ABSTRACT

Reverse transcription (RT) followed by a polymerase chain reaction (PCR) represents the most powerful technology to amplify and detect trace amounts of mRNA (Heid et al., 1996; Lockey, 1998). To quantify these low abundant expressed genes in any biological matrix the real-time quantitative RT-PCR (qRT-PCR) is the method of choice. Real-time qRT-PCR has advantages compared with conventionally performed ‘semi-quantitative end point’ RT-PCR, because of its high sensitivity, high specificity, good reproducibility, and wide dynamic quantification range (Higuchi et al., 1993; Gibson et al., 1996; Orland et al., 1998; Freeman et al., 1999; Schmittgen et al., 2000; Bustin, 2000). qRT-PCR is the most sensitive and most reliable method, in particular for low abundant transcripts in tissues with low RNA concentrations, partly degraded RNA, and from limited tissue sample (Freeman et al., 1999; Steuerwald et al., 1999; Mackay et al., 2002).
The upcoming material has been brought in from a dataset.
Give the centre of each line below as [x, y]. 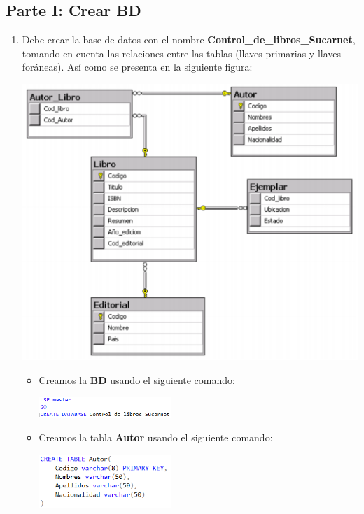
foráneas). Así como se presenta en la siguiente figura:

While real-time RT-PCR has a tremendous potential for analytical and quantitative applications in transcriptome analysis, a comprehensive understanding of its underlying quantification principles is important. High reaction fidelity and reliable results of the performed mRNA quantification process is associated with standardized pre-analytical steps (tissue sampling and storage, RNA extraction and storage, RNA quantity and quality control), optimized RT and PCR performance (in terms of specificity, sensitivity, reproducibility, and robustness) and exact post-PCT data procession (data acquisition, evaluation, calculation and statistics) (Bustin, 2004; Pfaffl, 2004; Burkardt, 2000).